DATA FOR THIS EXERCISE below:

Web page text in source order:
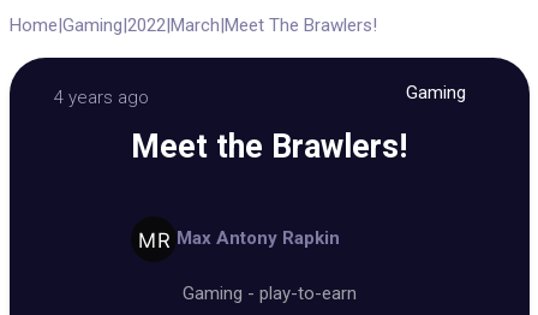
Home|Gaming|2022|March|Meet The Brawlers!
4 years ago Gaming
Meet the Brawlers!
Max Antony Rapkin
Gaming - play-to-earn
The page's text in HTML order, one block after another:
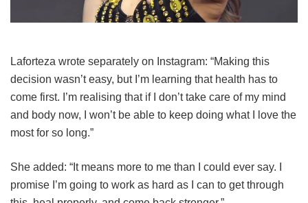
Laforteza wrote separately on Instagram: “Making this
decision wasn’t easy, but I’m learning that health has to
come first. I’m realising that if I don’t take care of my mind
and body now, I won’t be able to keep doing what I love the
most for so long.”
She added: “It means more to me than I could ever say. I
promise I’m going to work as hard as I can to get through
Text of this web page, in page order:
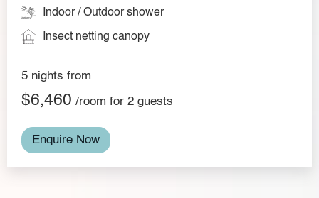
Indoor / Outdoor shower
Insect netting canopy
5 nights from
$6,460 /room for 2 guests
Enquire Now
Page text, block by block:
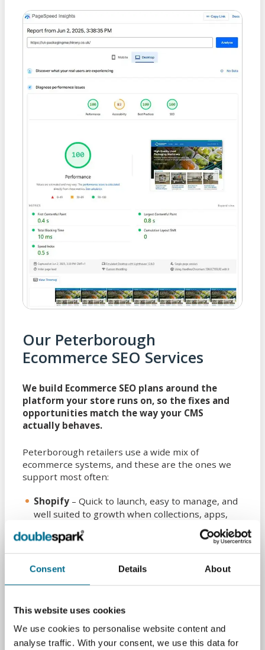
Consent Details About
This website uses cookies
We use cookies to personalise website content and
analyse traffic. With your consent, we use this data for
Our Peterborough
Ecommerce SEO Services
We build Ecommerce SEO plans around the
platform your store runs on, so the fixes and
opportunities match the way your CMS
actually behaves.
Peterborough retailers use a wide mix of
ecommerce systems, and these are the ones we
support most often:
Shopify – Quick to launch, easy to manage, and
well suited to growth when collections, apps,
and themes are handled correctly.
WooCommerce
plugins, hosting, and templates are properly
configured.
Magento (Adobe Commerce)
management, layered navigation, and
performance matter.
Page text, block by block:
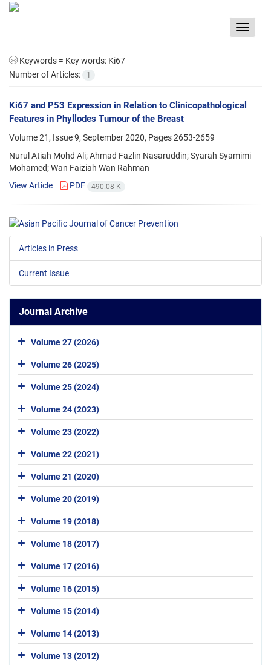
Toggle
Keywords = Key words: Ki67
Number of Articles:
1
Ki67 and P53 Expression in Relation to Clinicopathological
Features in Phyllodes Tumour of the Breast
Volume 21, Issue 9, September 2020, Pages2653-2659
Nurul Atiah Mohd Ali; Ahmad Fazlin Nasaruddin; Syarah Syamimi
Mohamed; Wan Faiziah Wan Rahman
View Article
PDF 490.08 K
Articles in Press
Current Issue
Journal Archive
Volume 27 (2026)
Volume 26 (2025)
Volume 25 (2024)
Volume 24 (2023)
Volume 23 (2022)
Volume 22 (2021)
Volume 21 (2020)
Volume 20 (2019)
Volume 19 (2018)
Volume 18 (2017)
Volume 17 (2016)
Volume 16 (2015)
Volume 15 (2014)
Volume 14 (2013)
Volume 13 (2012)
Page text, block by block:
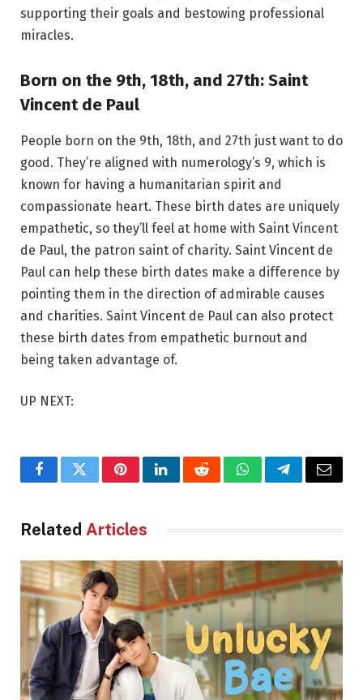
supporting their goals and bestowing professional
miracles.
Born on the 9th, 18th, and 27th: Saint
Vincent de Paul
People born on the 9th, 18th, and 27th just want to do
good. They’re aligned with numerology’s 9, which is
known for having a humanitarian spirit and
compassionate heart. These birth dates are uniquely
empathetic, so they’ll feel at home with Saint Vincent
de Paul, the patron saint of charity. Saint Vincent de
Paul can help these birth dates make a difference by
pointing them in the direction of admirable causes
and charities. Saint Vincent de Paul can also protect
these birth dates from empathetic burnout and
being taken advantage of.
UP NEXT:
FacebookTwitterPinterestLinkedInRedditWhatsAppTelegramEmail
Related Articles
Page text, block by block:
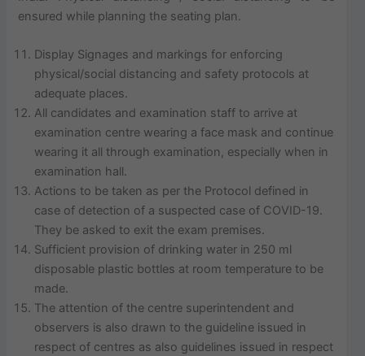
ensured while planning the seating plan.
Display Signages and markings for enforcing
physical/social distancing and safety protocols at
adequate places.
All candidates and examination staff to arrive at
examination centre wearing a face mask and continue
wearing it all through examination, especially when in
examination hall.
Actions to be taken as per the Protocol defined in
case of detection of a suspected case of COVID-19.
They be asked to exit the exam premises.
Sufficient provision of drinking water in 250 ml
disposable plastic bottles at room temperature to be
made.
The attention of the centre superintendent and
observers is also drawn to the guideline issued in
respect of centres as also guidelines issued in respect
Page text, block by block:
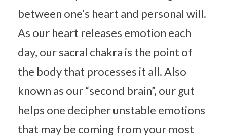
between one’s heart and personal will.
As our heart releases emotion each
day, our sacral chakra is the point of
the body that processes it all. Also
known as our “second brain”, our gut
helps one decipher unstable emotions
that may be coming from your most
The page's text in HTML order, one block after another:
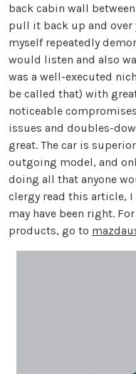
back cabin wall
pull it back up and over
myself repeatedly
would listen and also
was a well-executed
be called that) with
noticeable
issues and doubles-
great. The car is
outgoing model, and
doing all that anyone
clergy read this article,
may have been right.
products, go to
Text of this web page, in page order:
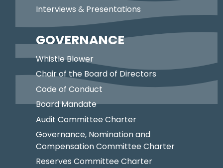
Interviews & Presentations
GOVERNANCE
Whistle Blower
Chair of the Board of Directors
Code of Conduct
Board Mandate
Audit Committee Charter
Governance, Nomination and
Compensation Committee Charter
Reserves Committee Charter
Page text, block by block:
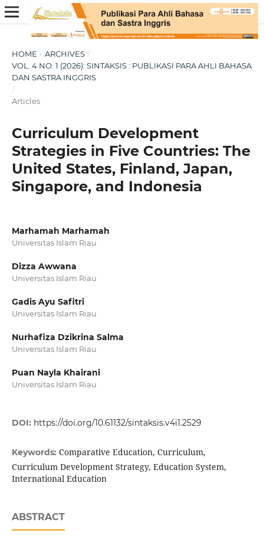
HOME / ARCHIVES /
VOL. 4 NO. 1 (2026): SINTAKSIS : PUBLIKASI PARA AHLI BAHASA
DAN SASTRA INGGRIS
/
Articles
Curriculum Development
Strategies in Five Countries: The
United States, Finland, Japan,
Singapore, and Indonesia
Marhamah Marhamah
Universitas Islam Riau
Dizza Awwana
Universitas Islam Riau
Gadis Ayu Safitri
Universitas Islam Riau
Nurhafiza Dzikrina Salma
Universitas Islam Riau
Puan Nayla Khairani
Universitas Islam Riau
DOI: https://doi.org/10.61132/sintaksis.v4i1.2529
Keywords: Comparative Education, Curriculum,
Curriculum Development Strategy, Education System,
International Education
ABSTRACT
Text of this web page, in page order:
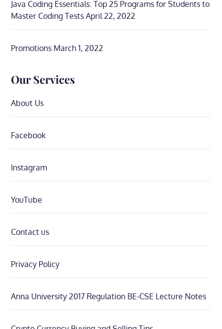
Java Coding Essentials: Top 25 Programs for Students to
Master Coding Tests April 22, 2022
Promotions March 1, 2022
Our Services
About Us
Facebook
Instagram
YouTube
Contact us
Privacy Policy
Anna University 2017 Regulation BE-CSE Lecture Notes
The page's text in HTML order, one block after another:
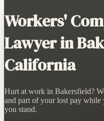
Workers'
Lawyer in
California
Hurt at work in Bakersfield?
and part of your lost pay
you stand.
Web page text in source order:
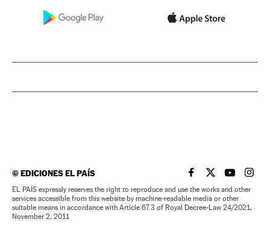
©EDICIONES EL PAÍS EL PAÍS IN ENGLISH
EL PAÍS INEL PAÍS IN
EL
EL PAÍS expressly reserves the right to reproduce and use the works and other
services accessible from this website by machine-readable media or other
suitable means in accordance with Article 67.3 of Royal Decree-Law 24/2021,
November 2, 2011
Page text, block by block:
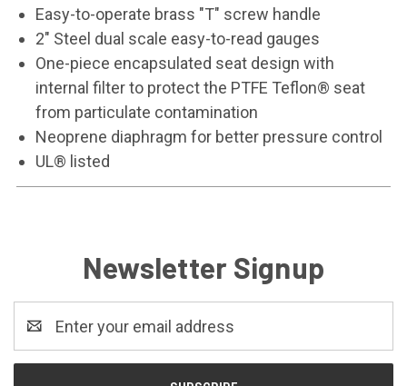
Easy-to-operate brass "T" screw handle
2" Steel dual scale easy-to-read gauges
One-piece encapsulated seat design with
internal filter to protect the PTFE Teflon® seat
from particulate contamination
Neoprene diaphragm for better pressure control
UL® listed
Newsletter Signup
Address

End of DATA FOR THIS EXERCISE.

Verbatim transcription needed, from the opening line of the entries above through the line containing "Laforteza wrote separately"; pictures do not belong in it.

▸ **ANSWER SPACE**
Web page text in source order:
Home|Gaming|2022|March|Meet The Brawlers!
4 years ago Gaming
Meet the Brawlers!
Max Antony Rapkin
Gaming - play-to-earn
The page's text in HTML order, one block after another:
Laforteza wrote separately on Instagram: “Making this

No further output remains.